TRUP's largest competitor is Veterinary Pet Insurance Company, a division of Nationwide Insurance. Other competitors include Embrace Pet Insurance and ASPCA Pet Health Insurance.
Management (prior founder of Canadian Cigar Company)
Darryl Rawlings founded TRUP and has served as the company's president and CEO since January 2000. He also founded the Canadian Cigar Company.
Mr.

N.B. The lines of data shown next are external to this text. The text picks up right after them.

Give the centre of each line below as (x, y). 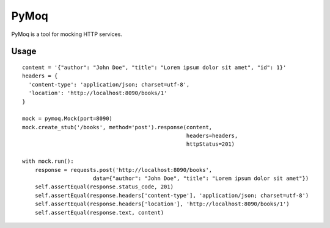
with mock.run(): (48, 161)
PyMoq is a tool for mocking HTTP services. (67, 34)
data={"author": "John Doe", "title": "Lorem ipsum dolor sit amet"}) (201, 179)
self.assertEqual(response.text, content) (99, 212)
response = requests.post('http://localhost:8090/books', (123, 170)
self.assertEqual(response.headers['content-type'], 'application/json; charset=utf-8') (172, 195)
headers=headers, (212, 136)
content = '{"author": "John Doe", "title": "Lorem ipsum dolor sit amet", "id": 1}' (154, 67)
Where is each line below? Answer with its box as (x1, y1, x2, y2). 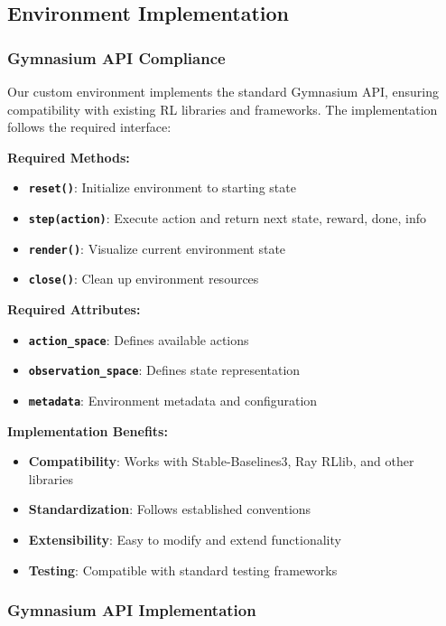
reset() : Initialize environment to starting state (28, 178, 296, 197)
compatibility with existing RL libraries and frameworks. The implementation (7, 99, 438, 118)
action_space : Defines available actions (28, 330, 249, 349)
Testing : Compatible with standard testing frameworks (28, 560, 338, 579)
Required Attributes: (7, 300, 141, 318)
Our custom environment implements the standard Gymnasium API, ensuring (7, 82, 440, 100)
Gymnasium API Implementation (7, 599, 256, 621)
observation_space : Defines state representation (28, 360, 301, 379)
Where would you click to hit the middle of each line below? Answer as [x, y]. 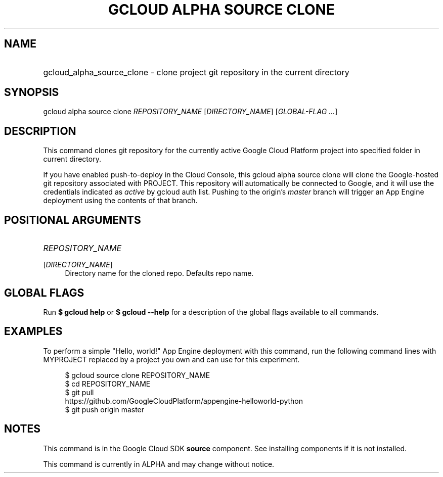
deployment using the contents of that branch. [120, 201]
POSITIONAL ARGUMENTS [73, 220]
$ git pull [79, 392]
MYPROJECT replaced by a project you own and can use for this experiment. [171, 359]
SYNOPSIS [32, 92]
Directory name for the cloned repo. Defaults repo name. [159, 273]
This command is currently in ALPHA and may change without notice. [159, 464]
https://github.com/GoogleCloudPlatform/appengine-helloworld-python [184, 401]
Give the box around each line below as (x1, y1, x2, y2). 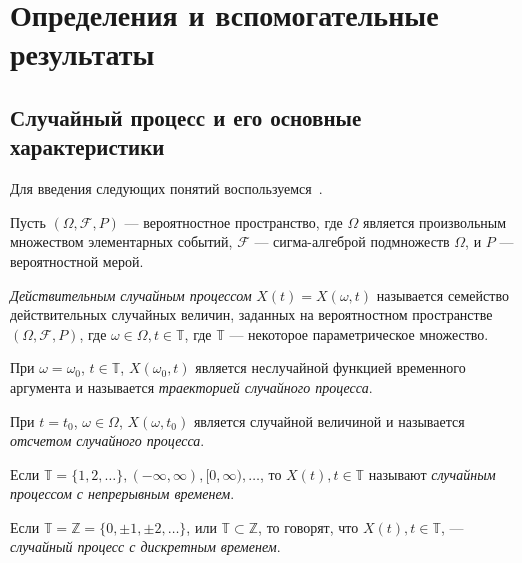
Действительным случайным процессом (10, 284, 252, 305)
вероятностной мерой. (10, 250, 144, 271)
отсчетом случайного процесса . (10, 430, 205, 451)
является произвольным (362, 211, 507, 232)
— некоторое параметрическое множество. (229, 323, 489, 344)
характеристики (10, 131, 165, 162)
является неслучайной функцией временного (195, 357, 466, 378)
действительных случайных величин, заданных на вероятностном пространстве (10, 304, 493, 325)
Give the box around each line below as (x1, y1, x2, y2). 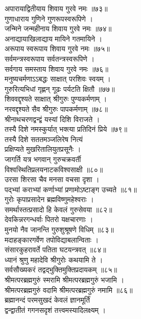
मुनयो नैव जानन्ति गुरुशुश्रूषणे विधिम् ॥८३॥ (5, 224, 114, 235)
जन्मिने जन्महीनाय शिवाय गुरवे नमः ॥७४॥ (5, 23, 112, 34)
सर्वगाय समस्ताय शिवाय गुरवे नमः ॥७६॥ (5, 63, 108, 74)
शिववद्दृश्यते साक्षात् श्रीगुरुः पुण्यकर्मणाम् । (5, 93, 107, 104)
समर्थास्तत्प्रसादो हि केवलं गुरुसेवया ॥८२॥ (5, 204, 112, 214)
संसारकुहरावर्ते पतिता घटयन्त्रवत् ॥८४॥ (5, 244, 106, 255)
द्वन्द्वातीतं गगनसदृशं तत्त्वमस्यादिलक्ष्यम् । (5, 304, 106, 315)
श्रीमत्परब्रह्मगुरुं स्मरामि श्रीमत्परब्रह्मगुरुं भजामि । (5, 274, 124, 285)
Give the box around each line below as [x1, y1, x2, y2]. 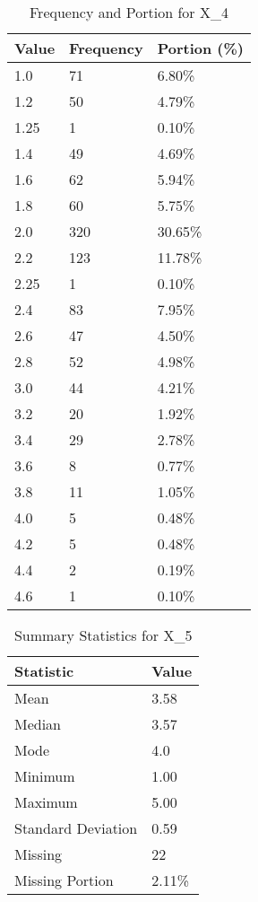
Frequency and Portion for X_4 [29, 2, 228, 22]
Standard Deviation [14, 818, 138, 838]
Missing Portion [14, 870, 114, 890]
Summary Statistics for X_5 [13, 625, 193, 645]
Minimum [14, 766, 75, 786]
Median [14, 714, 62, 734]
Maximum [14, 792, 78, 812]
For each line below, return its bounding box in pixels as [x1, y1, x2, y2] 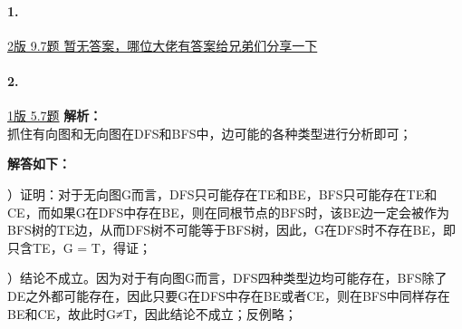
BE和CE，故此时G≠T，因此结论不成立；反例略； [7, 304, 297, 323]
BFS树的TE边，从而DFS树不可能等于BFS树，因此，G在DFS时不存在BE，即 [7, 220, 456, 239]
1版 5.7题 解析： [7, 106, 102, 125]
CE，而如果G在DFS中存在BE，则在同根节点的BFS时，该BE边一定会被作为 [7, 202, 449, 221]
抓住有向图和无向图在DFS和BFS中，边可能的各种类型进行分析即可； [7, 123, 412, 142]
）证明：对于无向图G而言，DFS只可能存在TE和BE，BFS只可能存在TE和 [7, 184, 438, 203]
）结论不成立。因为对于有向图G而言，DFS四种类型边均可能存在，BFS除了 [7, 268, 448, 287]
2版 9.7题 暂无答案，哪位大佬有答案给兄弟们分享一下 [7, 35, 318, 54]
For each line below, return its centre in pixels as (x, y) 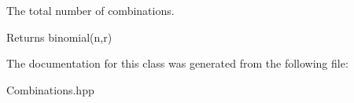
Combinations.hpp (50, 89)
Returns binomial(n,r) (59, 37)
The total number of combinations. (90, 10)
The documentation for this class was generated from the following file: (177, 63)
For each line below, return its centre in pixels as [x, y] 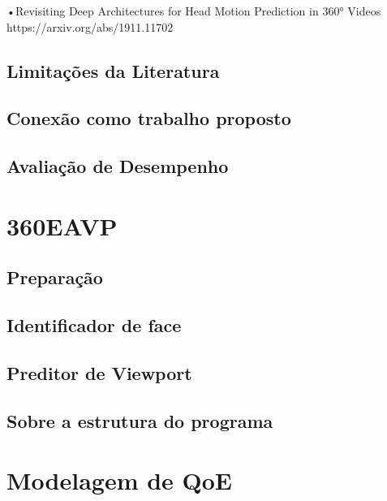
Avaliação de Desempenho [118, 166]
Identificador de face [94, 325]
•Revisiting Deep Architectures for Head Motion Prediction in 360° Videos [194, 11]
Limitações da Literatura [113, 70]
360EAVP [62, 225]
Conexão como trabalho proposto [149, 118]
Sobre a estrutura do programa [140, 420]
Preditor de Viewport [99, 372]
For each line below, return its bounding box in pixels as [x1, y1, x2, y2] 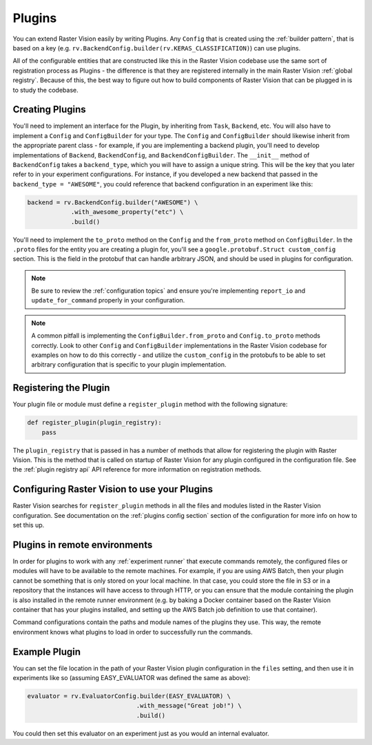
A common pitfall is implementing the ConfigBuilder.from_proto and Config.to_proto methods [31, 331, 320, 340]
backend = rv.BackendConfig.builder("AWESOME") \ [27, 198, 198, 206]
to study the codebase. [12, 86, 79, 94]
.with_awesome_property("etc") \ [70, 208, 184, 216]
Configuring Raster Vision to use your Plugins [12, 483, 214, 495]
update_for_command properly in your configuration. [31, 296, 185, 304]
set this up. [12, 521, 45, 530]
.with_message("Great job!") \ [136, 702, 242, 710]
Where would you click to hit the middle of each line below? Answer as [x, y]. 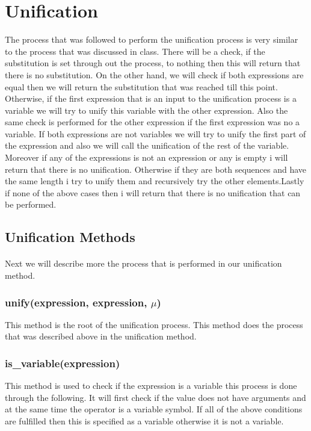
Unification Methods [70, 237]
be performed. [31, 204]
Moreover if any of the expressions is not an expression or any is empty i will [146, 157]
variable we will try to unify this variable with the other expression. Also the [146, 110]
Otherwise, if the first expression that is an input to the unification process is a [151, 98]
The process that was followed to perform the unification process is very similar [152, 39]
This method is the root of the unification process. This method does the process [154, 324]
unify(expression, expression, [76, 302]
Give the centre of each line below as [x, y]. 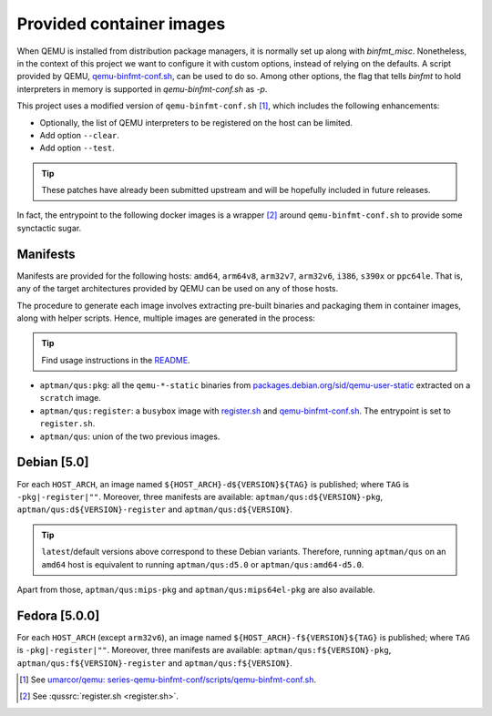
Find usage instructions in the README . [116, 360]
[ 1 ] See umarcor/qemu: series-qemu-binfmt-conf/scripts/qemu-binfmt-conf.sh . [168, 680]
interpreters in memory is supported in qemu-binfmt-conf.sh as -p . [142, 89]
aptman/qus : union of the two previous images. [130, 436]
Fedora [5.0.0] [58, 615]
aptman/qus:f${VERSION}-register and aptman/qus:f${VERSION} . [155, 663]
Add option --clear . [80, 135]
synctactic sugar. [49, 228]
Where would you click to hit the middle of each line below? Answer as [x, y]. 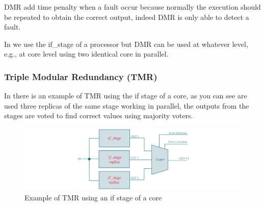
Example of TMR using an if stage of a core [93, 197]
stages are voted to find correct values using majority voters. [99, 115]
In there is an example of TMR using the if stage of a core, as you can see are [126, 96]
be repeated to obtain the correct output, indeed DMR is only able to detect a [127, 17]
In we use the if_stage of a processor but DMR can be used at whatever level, [126, 44]
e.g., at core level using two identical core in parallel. [86, 54]
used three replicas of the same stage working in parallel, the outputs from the [127, 105]
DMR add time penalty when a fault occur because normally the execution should [132, 7]
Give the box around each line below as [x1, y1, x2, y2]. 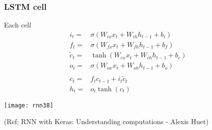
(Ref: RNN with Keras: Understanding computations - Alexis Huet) [4, 116, 209, 126]
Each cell [4, 20, 32, 30]
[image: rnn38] [4, 102, 54, 109]
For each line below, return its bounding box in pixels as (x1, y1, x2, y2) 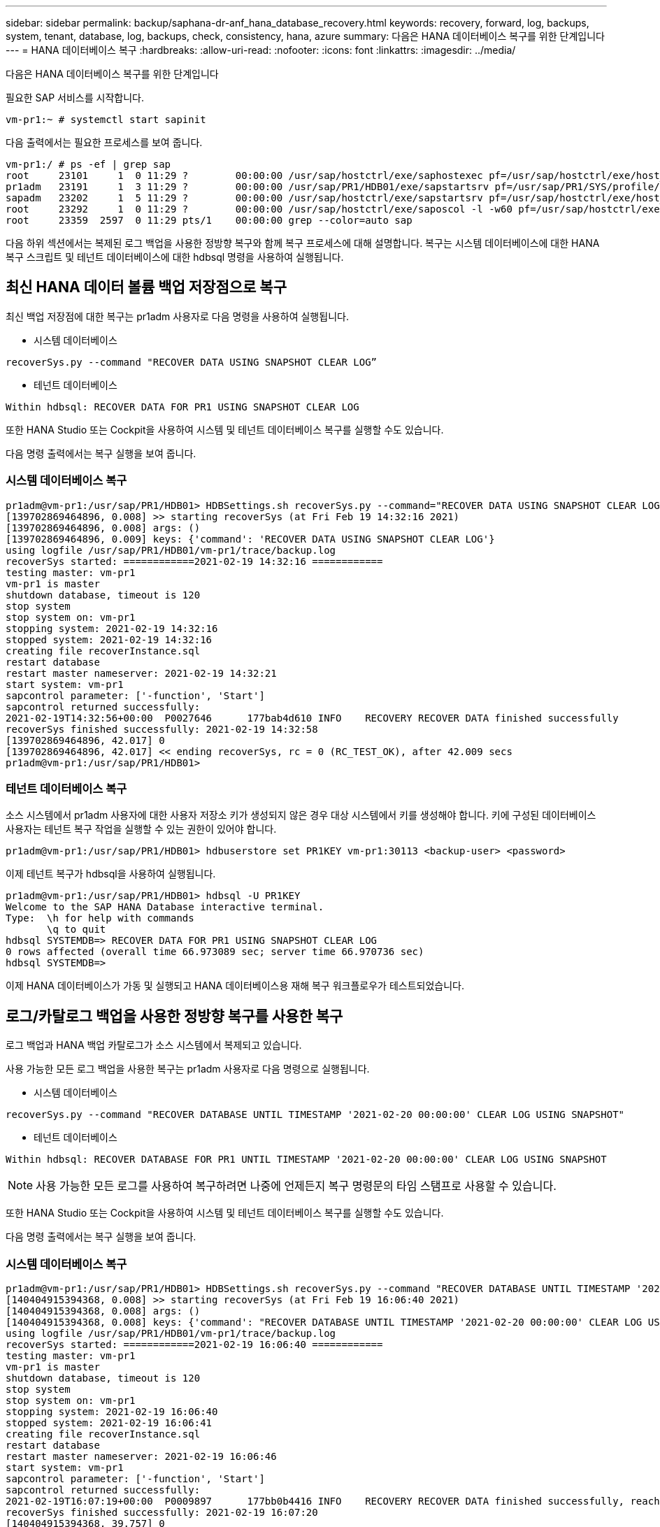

Rawlings holds a Diploma of Marketing Management from the British Columbia Institute of Technology.
Conclusion: After Disappointing IPO, New Buying Opportunity Opens
TRUP's disappointing IPO and subsequent struggles on the market may be the result of several factors: the firm has posted high losses, regardless of its expanding customer base, and its president and CEO collected a total compensation of $3.9 million despite those losses and his lack of significant experience.
The firm has quickly expanded its revenues since 2010, and may be able to expand further in its under-penetrated market, but given the stock's lackluster start, we can't recommend it as a long-term portfolio addition.
However, the upcoming quiet period expiration may provide a short-term buying opportunity as TRUP's solid underwriters will likely do what they can to bolster share prices. Aggressive investors should take note and consider buying in at this time.